Miguel Lucena
A recente entrevista da professora Aurora Bernardini à Folha de S. Paulo provocou reações intensas ao afirmar que autores como Annie Ernaux, Elena Ferrante e Itamar Vieira Junior, embora interessantes, não seriam “literatura de verdade”. Para a crítica, a ausência de um estilo singular ou de uma forma inovadora rebaixaria suas obras ao campo da narrativa simples, centrada apenas no conteúdo.
O debate não é novo. A história literária está repleta de disputas sobre o que pode ou não ser chamado de literatura. Já se acusou os modernistas de escreverem “antipoesia”; já se desprezou a prosa de mulheres como “literatura menor”; já se disse que a literatura regionalista era apenas registro sociológico. Curiosamente, muitos dos que foram relegados ao segundo plano acabaram ocupando, com o tempo, o centro do cânone.
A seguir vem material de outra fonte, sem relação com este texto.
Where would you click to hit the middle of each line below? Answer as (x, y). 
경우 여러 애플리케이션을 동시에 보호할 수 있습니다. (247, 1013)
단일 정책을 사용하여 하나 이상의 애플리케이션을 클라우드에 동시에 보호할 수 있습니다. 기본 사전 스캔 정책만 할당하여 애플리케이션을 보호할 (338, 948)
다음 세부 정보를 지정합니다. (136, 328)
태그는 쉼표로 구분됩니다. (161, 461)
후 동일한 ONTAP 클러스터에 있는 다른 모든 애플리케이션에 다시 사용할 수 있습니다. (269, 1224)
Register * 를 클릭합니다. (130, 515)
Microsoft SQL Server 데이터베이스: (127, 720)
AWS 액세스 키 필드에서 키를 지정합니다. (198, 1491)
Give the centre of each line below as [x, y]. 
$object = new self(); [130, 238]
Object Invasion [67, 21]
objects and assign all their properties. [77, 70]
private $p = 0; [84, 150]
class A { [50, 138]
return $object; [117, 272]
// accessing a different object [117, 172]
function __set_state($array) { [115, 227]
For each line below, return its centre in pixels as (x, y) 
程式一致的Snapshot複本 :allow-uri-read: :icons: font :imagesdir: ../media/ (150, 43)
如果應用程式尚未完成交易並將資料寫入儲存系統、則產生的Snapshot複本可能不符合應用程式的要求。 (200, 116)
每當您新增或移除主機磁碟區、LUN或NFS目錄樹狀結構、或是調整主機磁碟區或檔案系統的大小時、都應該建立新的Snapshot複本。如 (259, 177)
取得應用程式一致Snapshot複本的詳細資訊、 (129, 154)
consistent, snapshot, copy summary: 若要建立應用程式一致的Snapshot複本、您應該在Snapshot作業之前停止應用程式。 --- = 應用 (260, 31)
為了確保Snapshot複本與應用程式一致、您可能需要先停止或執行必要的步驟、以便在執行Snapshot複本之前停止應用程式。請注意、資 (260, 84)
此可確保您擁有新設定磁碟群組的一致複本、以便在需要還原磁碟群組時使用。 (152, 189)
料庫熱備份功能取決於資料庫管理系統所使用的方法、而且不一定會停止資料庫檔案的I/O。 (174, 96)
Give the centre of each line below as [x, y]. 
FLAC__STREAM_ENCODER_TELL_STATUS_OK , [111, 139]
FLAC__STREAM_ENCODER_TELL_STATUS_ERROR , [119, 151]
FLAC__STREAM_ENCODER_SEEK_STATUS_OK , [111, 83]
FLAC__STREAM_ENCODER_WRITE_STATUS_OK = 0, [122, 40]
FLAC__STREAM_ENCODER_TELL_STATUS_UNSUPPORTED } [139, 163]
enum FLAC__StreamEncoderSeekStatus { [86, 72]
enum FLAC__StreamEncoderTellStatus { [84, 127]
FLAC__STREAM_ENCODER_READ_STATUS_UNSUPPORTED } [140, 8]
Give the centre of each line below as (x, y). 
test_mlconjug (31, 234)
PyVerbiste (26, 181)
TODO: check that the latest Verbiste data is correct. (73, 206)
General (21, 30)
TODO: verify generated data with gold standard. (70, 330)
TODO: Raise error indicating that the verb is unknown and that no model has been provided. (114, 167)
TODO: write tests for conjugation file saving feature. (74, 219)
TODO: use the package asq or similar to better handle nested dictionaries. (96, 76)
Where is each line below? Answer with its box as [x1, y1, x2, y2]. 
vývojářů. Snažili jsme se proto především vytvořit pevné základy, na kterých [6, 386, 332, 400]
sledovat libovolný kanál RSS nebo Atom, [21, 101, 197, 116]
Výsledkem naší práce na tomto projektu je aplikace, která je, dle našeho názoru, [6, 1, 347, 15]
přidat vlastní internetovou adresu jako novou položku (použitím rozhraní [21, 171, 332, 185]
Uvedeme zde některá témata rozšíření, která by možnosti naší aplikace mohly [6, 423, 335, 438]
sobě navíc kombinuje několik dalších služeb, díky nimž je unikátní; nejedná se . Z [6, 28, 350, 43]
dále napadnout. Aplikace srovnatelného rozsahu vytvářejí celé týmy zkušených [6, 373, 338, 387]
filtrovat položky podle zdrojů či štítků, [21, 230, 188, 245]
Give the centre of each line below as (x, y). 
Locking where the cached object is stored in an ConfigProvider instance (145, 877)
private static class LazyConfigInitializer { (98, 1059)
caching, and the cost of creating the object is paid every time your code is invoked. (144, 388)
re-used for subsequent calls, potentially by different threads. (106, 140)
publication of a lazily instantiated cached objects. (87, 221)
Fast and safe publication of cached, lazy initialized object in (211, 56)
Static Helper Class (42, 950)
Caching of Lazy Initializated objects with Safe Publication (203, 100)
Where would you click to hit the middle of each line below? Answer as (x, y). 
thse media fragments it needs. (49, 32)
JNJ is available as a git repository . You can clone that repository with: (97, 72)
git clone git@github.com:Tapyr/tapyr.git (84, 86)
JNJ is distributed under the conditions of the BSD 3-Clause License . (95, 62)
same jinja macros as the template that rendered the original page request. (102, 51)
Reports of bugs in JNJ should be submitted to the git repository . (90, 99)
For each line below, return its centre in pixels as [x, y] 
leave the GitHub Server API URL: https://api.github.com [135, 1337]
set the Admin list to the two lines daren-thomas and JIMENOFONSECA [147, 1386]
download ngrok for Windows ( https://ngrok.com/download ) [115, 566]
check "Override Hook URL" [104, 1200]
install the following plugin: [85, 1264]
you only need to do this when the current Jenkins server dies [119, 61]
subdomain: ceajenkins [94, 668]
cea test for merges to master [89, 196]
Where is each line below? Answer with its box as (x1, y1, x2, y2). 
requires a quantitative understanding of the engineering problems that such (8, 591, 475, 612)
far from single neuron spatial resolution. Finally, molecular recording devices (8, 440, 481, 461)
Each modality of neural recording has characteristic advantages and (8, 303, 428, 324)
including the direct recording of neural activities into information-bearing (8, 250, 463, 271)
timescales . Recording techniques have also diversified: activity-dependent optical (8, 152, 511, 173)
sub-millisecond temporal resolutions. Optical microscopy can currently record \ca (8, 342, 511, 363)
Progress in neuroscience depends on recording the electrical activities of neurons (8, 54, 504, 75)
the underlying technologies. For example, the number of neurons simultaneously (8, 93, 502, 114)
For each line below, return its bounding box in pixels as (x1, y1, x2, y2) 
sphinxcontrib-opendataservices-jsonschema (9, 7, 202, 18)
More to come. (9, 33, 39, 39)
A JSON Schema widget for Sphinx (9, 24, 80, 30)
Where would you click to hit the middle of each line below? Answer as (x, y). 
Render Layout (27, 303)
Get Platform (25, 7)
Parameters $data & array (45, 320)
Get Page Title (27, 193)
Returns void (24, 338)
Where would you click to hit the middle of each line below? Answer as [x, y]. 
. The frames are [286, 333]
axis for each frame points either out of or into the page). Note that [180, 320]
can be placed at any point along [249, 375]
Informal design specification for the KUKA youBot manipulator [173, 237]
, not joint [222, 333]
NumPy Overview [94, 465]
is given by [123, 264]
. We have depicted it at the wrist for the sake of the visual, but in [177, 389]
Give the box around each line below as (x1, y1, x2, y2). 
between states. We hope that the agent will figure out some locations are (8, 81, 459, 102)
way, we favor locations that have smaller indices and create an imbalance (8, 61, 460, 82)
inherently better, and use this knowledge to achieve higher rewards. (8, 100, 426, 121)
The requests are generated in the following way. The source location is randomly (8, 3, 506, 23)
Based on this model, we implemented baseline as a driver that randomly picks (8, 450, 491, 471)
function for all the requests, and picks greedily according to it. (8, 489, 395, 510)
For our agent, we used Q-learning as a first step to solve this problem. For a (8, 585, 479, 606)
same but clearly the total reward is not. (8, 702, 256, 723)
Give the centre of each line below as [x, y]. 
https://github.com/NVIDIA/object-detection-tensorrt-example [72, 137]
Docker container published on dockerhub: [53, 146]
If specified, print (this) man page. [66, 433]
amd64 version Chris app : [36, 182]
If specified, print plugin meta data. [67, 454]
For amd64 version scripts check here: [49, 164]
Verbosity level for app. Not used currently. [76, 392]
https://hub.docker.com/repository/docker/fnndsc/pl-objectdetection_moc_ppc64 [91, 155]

Nos anos 1990, vivi algo parecido. Um poeta e letrista tropicalista, folheando meu livro Verso-Menino, teria dito que meus versos não eram poesia. Ao receber a notícia pelo editor, respondi que, na minha terra, versos sem rima — como os que ele próprio escrevia — eram chamados de pensamentos. Se quero elaborar pensamentos, escrevo uma crônica ou um pequeno conto. Quando escrevo poesia, não abdico do ritmo e da musicalidade que herdamos das tradições orais, dos cantadores e das ladainhas.
A polêmica atual e a lembrança daquele episódio se tocam num ponto essencial: quem detém o poder de legitimar o que é literatura? Os críticos acadêmicos? O mercado editorial? Os leitores anônimos que se reconhecem numa narrativa? Ou o próprio tempo, que opera como grande juiz?
A verdade é que a literatura sempre se reinventou no conflito entre forma e conteúdo. Ernaux pode privilegiar a memória pessoal; Ferrante, a experiência feminina; Itamar, o Brasil profundo. Cada um deles amplia fronteiras, ainda que não busque um experimentalismo formal. Do outro lado, a tradição que valoriza a rima, a métrica, a estilização, também é legítima e necessária. Talvez não haja um “verdadeiro” ou “falso” na literatura, mas diferentes modos de traduzir a experiência humana em palavras.
No fim das contas, se o leitor se reconhece, se é tocado, se algo nele se transforma — então talvez já estejamos diante daquilo que, para além das etiquetas, chamamos simplesmente de literatura.